*SUPPLIED INFORMATION*.
=== Section Start ===
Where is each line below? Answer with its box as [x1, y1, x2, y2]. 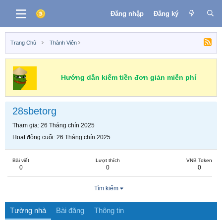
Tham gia [12, 122, 38, 129]
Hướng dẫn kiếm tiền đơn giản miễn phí [60, 73, 196, 81]
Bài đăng [56, 206, 84, 215]
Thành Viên [49, 40, 77, 46]
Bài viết [12, 158, 29, 163]
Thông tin [94, 206, 124, 215]
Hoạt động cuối [12, 134, 54, 141]
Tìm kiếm [94, 185, 118, 192]
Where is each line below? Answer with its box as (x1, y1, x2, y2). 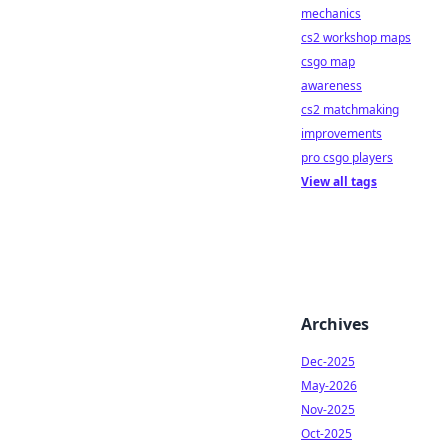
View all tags (301, 173, 377, 190)
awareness (301, 77, 362, 94)
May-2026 (301, 377, 357, 394)
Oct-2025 (301, 425, 352, 442)
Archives (301, 313, 369, 335)
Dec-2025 (301, 353, 355, 370)
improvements (301, 125, 382, 142)
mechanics (301, 5, 361, 22)
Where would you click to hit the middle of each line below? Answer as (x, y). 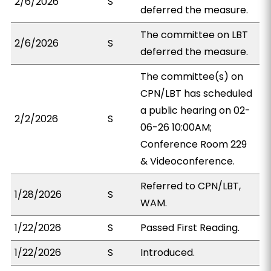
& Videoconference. (188, 161)
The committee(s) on (192, 77)
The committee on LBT (194, 35)
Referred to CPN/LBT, (191, 186)
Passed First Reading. (190, 228)
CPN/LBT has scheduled (197, 93)
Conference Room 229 (194, 144)
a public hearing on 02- (196, 110)
=== Section End ===
*EXERCISE*. Beginning at the line with "Bài viết [12, 158, 29, 163]" and ending at the last line of the listing above, retype each line exactly, including those two lines. Leave the pictures out.

*RESULT OF THIS TASK*.
Bài viết [12, 158, 29, 163]
Thông tin [94, 206, 124, 215]
Hoạt động cuối [12, 134, 54, 141]
Tìm kiếm [94, 185, 118, 192]
Where is each line below? Answer with its box as (x1, y1, x2, y2). 
View all tags (301, 173, 377, 190)
awareness (301, 77, 362, 94)
May-2026 (301, 377, 357, 394)
Oct-2025 (301, 425, 352, 442)
Archives (301, 313, 369, 335)
Dec-2025 (301, 353, 355, 370)
improvements (301, 125, 382, 142)
mechanics (301, 5, 361, 22)
Where would you click to hit the middle of each line below? Answer as (x, y). 
& Videoconference. (188, 161)
The committee(s) on (192, 77)
The committee on LBT (194, 35)
Referred to CPN/LBT, (191, 186)
Passed First Reading. (190, 228)
CPN/LBT has scheduled (197, 93)
Conference Room 229 (194, 144)
a public hearing on 02- (196, 110)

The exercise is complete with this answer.